Filippo de Pisis and les Italiens de Paris - Fondazione Biscozzi | Rimbaud

Fondazione Biscozzi | Rimbaud

Opera della mostra Filippo de Pisis e gli Italiens de Paris

Filippo de Pisis and les Italiens de Paris

From 14 February to 10 May 2026, Fondazione Biscozzi | Rimbaud, in partnership with the Association for Filippo de Pisis, presents the exhibition Filippo de Pisis and les Italiens de Paris, curated by Paolo Bolpagni and Maddalena Tibertelli de Pisis, dedicated to one of the most original and international chapters in the Italian art between the late 1920s and early 1930s.

The exhibition explores the experience of the Italiens de Paris, a group of Italian artists active in the French capital united by an openness towards Europe, as well as a position of partial and conscious “rebellion” against the dominant approach of the Novecento italiano.

The beating heart of the group was the Groupe of Seven, formed by Massimo Campigli, Giorgio de Chirico, Filippo de Pisis, René Paresce, Alberto Savinio, Gino Severini and Mario Tozzi, protagonists of an exhibition season spanning between 1928 and 1933. The group shared cultural references, professional habits and a common vision of the classicism, understood in a modern, Mediterranean anti-dogmatic key, marked by formal freedom, plurality of languages and dialogue with international culture.

Massimo Campigli (1895 – 1971), who worked in Paris since 1919, developed a style between Purism and archaism, inspired by late Cubism and ancient art.
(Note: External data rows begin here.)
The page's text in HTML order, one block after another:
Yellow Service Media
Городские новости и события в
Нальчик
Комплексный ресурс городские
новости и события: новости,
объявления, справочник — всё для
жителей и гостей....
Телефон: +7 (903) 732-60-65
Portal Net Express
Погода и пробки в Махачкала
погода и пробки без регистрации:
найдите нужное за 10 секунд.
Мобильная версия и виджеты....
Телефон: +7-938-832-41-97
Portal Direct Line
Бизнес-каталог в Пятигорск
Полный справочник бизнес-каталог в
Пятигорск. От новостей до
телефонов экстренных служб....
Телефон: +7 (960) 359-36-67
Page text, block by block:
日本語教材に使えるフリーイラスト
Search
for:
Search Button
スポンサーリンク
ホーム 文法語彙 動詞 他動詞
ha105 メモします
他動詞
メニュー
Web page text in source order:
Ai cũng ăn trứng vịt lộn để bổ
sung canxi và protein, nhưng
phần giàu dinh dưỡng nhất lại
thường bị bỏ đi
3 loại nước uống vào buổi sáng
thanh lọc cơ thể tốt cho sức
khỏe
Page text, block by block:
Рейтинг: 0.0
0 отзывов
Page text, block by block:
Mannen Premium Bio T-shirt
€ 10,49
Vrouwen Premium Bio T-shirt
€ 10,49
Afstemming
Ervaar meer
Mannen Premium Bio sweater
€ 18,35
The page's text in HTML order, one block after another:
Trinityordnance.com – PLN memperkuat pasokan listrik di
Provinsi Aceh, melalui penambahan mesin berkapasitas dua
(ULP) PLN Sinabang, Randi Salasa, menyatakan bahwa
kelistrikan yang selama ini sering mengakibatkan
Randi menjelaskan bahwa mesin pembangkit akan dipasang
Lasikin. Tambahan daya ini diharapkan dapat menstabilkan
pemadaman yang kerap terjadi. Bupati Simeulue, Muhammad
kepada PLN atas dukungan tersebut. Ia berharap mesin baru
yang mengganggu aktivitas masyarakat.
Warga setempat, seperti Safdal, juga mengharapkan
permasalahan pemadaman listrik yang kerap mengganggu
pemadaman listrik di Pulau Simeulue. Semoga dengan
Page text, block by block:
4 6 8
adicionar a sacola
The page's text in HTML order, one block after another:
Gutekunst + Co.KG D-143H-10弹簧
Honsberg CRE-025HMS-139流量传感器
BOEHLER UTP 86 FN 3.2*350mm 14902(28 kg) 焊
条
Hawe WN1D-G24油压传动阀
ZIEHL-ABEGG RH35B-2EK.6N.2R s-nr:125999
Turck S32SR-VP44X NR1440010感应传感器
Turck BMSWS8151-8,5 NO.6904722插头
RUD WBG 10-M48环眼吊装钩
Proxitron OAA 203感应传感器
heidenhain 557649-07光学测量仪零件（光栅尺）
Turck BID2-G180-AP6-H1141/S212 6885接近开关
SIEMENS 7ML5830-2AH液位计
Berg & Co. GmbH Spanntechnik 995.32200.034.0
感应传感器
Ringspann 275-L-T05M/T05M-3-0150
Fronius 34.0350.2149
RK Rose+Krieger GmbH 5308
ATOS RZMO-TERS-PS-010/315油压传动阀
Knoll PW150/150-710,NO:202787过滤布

After discovering Etruscan art in 1928, he developed a personal language consisting of monumental and timeless female figures, with chalky colours and an almost fresco-like appearance, before devoting himself to mural painting starting from 1933.

Giorgio de Chirico (1888 – 1978), after returning to Paris in 1925, expanded his concept of classicism through new iconographic cycles, oscillating between Metaphysical Art and Surrealism, alongside series inspired by Greco-Roman antiquity, such as horses and gladiators, emblems of monumental Roman culture.

Filippo de Pisis (1896 – 1956), settled in Paris in 1925, refined a free and immediate pictorial language, influenced by Impressionism and the Fauves, characterised by rapid, nervous brushstrokes, often described as a veritable “pictorial shorthand”.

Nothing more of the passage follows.